■ **Exercise goal**
Report the count of lines with "Austauschmotor" in the data below, and no other words.
*** Opening Given data ***
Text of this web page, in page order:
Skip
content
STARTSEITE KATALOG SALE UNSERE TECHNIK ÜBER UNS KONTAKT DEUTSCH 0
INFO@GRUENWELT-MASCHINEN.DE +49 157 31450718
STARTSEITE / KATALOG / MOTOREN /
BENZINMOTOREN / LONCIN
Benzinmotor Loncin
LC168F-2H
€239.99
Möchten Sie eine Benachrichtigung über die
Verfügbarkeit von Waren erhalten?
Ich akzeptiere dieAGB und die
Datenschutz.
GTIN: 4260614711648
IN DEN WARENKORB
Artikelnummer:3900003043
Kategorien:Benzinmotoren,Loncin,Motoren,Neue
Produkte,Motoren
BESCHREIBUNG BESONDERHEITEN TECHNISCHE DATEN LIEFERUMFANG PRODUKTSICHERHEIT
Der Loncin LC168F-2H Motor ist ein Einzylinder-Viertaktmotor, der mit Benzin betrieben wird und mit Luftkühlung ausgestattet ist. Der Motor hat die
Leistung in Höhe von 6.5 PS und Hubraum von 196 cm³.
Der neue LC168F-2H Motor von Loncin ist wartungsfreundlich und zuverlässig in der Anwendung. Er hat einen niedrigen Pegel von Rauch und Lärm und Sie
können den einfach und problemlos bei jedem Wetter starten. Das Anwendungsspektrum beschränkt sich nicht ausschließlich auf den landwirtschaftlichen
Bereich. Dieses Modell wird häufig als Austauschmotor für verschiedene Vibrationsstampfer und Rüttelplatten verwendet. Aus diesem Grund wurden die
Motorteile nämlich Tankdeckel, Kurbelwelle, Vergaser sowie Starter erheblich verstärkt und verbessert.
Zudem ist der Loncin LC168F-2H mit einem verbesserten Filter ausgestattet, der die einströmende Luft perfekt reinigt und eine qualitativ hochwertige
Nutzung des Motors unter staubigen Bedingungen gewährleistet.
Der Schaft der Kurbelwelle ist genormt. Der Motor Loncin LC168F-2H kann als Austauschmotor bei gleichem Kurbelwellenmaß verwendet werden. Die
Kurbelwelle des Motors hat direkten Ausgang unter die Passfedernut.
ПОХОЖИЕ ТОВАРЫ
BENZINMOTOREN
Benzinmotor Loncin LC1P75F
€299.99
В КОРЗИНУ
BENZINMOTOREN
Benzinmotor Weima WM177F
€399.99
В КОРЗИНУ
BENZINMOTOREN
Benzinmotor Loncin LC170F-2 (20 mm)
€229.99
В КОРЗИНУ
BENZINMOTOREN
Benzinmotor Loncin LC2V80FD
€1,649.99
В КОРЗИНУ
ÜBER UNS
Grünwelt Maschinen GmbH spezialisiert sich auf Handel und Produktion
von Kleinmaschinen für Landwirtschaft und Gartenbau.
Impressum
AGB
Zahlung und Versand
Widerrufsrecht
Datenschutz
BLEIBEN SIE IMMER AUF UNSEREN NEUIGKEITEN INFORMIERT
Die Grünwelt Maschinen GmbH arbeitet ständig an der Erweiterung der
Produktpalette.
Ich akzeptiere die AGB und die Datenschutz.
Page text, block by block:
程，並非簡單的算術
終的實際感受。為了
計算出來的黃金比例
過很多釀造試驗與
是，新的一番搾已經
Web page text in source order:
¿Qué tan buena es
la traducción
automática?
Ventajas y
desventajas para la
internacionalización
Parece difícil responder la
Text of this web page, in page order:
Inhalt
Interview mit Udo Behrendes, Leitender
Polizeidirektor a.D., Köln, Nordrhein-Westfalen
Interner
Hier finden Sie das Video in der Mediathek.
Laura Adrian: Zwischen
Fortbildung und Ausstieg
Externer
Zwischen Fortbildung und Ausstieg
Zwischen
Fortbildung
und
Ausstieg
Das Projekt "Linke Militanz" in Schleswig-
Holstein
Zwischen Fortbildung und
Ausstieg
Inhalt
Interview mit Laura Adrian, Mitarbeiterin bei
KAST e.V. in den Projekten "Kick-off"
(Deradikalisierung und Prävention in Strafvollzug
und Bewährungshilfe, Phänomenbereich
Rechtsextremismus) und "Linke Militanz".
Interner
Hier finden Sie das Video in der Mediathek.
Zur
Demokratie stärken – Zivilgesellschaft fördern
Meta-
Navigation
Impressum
*** Closing Given data ***
■ **The completed task**
2